WASHINGTON -- A federal rule-making panel on Thursday approved a proposal that would allow many existing federal student loan borrowers to lower their monthly payments and qualify for loan forgiveness sooner.
Negotiators on the U.S. Department of Education’s rule-making committee reached consensus on a proposal to create a new income-based repayment program that is available to all federal direct loan borrowers regardless of when they took out their loans.
The new plan would largely mirror the terms of the government’s existing income-based repayment with the most generous benefits. It would allow borrowers to cap monthly payments at 10 percent of their discretionary income and have any remaining debt forgiven after 20 or 25 years.
The proposal, dubbed Revised Pay as You Earn, or REPAYE, carries out President Obama’s June 2014 directive for the Education Department to administratively expand the income-based repayment option available to some 5 million existing borrowers. The Obama administration has estimated that the expansion, which it previously asked Congress to make, will cost more than $9 billion.
Unlike the existing Pay as You Earn program -- which is available only to borrowers who first took out loans after September 2007, borrowed at least once more after September 2011 and can demonstrate a “financial hardship” -- the new REPAYE plan would be available to all federal direct loan borrowers.
Although it would not alter any existing program, the new repayment plan would include some new limitations to the benefits available to borrowers. Such limitations have been embraced in recent years by the Obama administration, congressional Republicans and policy organizations.
They respond to concerns that the Pay as You Earn program is a windfall for some students at expensive professional schools and encourages those graduate programs to raise tuition.
The department on Thursday backed away from its initial proposal requiring borrowers under the new plan that have more than $57,500 in loans to make payments for 25 years before qualifying for debt forgiveness instead of 20 years. Some consumer advocates said that such a plan would, among other things, create an unfair “cliff” under which borrowers with very similar debt loads end up paying drastically different amounts.
Instead, the panel agreed to set the loan forgiveness window based on the type of loan. Borrowers with only undergraduate student loans would qualify for loan forgiveness after 20 years.
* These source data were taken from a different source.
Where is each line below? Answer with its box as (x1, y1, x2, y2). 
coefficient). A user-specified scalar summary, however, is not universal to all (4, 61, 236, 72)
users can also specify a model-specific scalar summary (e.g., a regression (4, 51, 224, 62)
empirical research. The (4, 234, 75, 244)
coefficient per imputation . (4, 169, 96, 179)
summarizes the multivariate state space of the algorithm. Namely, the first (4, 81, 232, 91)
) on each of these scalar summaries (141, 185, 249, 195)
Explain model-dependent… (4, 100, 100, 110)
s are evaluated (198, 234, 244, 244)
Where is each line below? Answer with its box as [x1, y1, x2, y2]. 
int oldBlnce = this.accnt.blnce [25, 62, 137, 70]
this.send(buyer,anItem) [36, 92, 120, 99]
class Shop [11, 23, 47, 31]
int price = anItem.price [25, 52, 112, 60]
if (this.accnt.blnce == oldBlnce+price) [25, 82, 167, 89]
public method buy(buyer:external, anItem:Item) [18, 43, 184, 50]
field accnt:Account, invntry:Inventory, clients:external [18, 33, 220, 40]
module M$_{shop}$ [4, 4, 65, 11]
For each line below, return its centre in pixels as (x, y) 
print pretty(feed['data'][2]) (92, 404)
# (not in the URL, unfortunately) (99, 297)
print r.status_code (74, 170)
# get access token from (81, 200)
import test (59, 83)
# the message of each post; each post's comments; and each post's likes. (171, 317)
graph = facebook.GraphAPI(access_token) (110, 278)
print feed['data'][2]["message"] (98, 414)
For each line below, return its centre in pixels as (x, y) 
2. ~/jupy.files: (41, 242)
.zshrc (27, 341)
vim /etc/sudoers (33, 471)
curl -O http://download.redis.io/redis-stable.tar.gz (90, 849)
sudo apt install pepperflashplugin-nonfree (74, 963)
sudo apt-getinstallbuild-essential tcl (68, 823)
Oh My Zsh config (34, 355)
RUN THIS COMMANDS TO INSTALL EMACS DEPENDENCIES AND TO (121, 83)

A borrower whose debt includes any graduate or professional school loans, however, would have to pay for 25 years before qualifying.
In addition, unlike the current income-based repayment programs, married borrowers who file taxes separately from their spouse would have their monthly payment amount calculated based on the couple’s combined income, rather than that of just the borrower.
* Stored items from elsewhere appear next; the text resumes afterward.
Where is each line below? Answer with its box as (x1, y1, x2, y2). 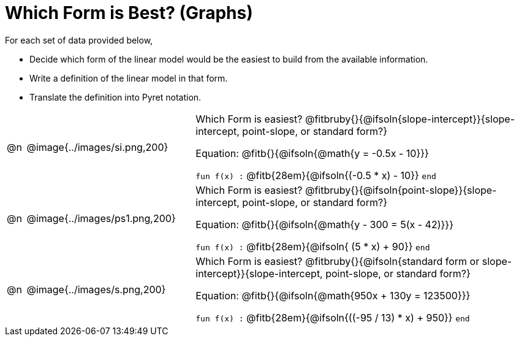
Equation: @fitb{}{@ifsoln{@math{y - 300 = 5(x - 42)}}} (195, 218, 453, 231)
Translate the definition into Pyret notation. (29, 91, 202, 102)
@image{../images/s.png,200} (26, 283, 166, 296)
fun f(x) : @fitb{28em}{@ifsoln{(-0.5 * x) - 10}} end (195, 169, 436, 182)
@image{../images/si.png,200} (26, 140, 169, 153)
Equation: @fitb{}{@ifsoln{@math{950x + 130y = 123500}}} (195, 289, 471, 302)
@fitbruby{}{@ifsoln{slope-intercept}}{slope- (305, 112, 515, 125)
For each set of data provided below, (5, 34, 153, 45)

The department plans to formally propose the new repayment program and seek public comment on the plan in “early July,” Brian Siegel, a department lawyer, told the rule-making panel Thursday. Officials will then finalize the rule by Nov. 1, he said.
The department will expedite the implementation of the new repayment program so that borrowers can apply starting in December.
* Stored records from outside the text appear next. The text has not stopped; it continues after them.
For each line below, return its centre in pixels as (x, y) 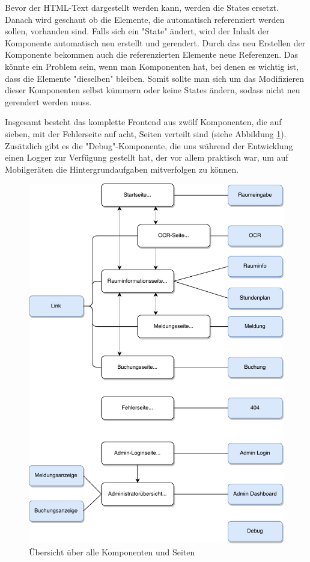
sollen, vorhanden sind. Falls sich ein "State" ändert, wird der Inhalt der (137, 31)
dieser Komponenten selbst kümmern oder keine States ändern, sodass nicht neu (153, 90)
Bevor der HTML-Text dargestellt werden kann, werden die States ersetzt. (142, 7)
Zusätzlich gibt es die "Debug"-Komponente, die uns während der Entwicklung (149, 145)
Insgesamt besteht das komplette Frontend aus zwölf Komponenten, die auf (143, 122)
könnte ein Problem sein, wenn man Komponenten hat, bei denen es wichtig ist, (152, 66)
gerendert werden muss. (48, 101)
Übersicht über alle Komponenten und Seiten (112, 551)
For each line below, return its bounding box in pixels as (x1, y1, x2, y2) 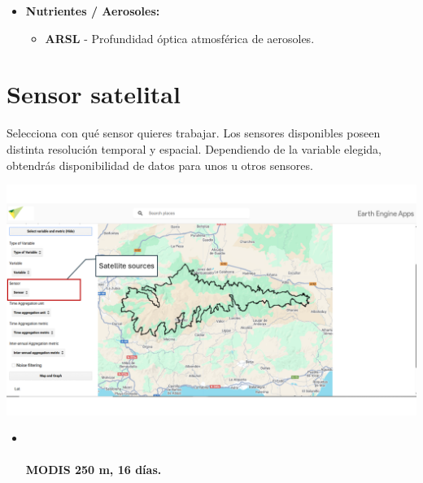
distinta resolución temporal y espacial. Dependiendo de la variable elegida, (7, 140, 382, 157)
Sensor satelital (7, 77, 181, 111)
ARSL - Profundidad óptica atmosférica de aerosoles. (45, 29, 315, 46)
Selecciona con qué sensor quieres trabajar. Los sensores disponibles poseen (7, 124, 381, 141)
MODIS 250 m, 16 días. (25, 461, 162, 478)
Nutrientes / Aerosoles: (25, 2, 160, 19)
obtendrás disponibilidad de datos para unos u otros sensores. (7, 156, 313, 173)

Easier Default Rate Appeals for Community Colleges
The package of regulations advanced Thursday also included a proposal making it easier for colleges with high loan default rates but few students taking out loans to avoid losing federal funding.
The proposal would largely benefit community colleges. If finalized by this November, as expected, the changes to the default rate appeal process would not go into effect until next July.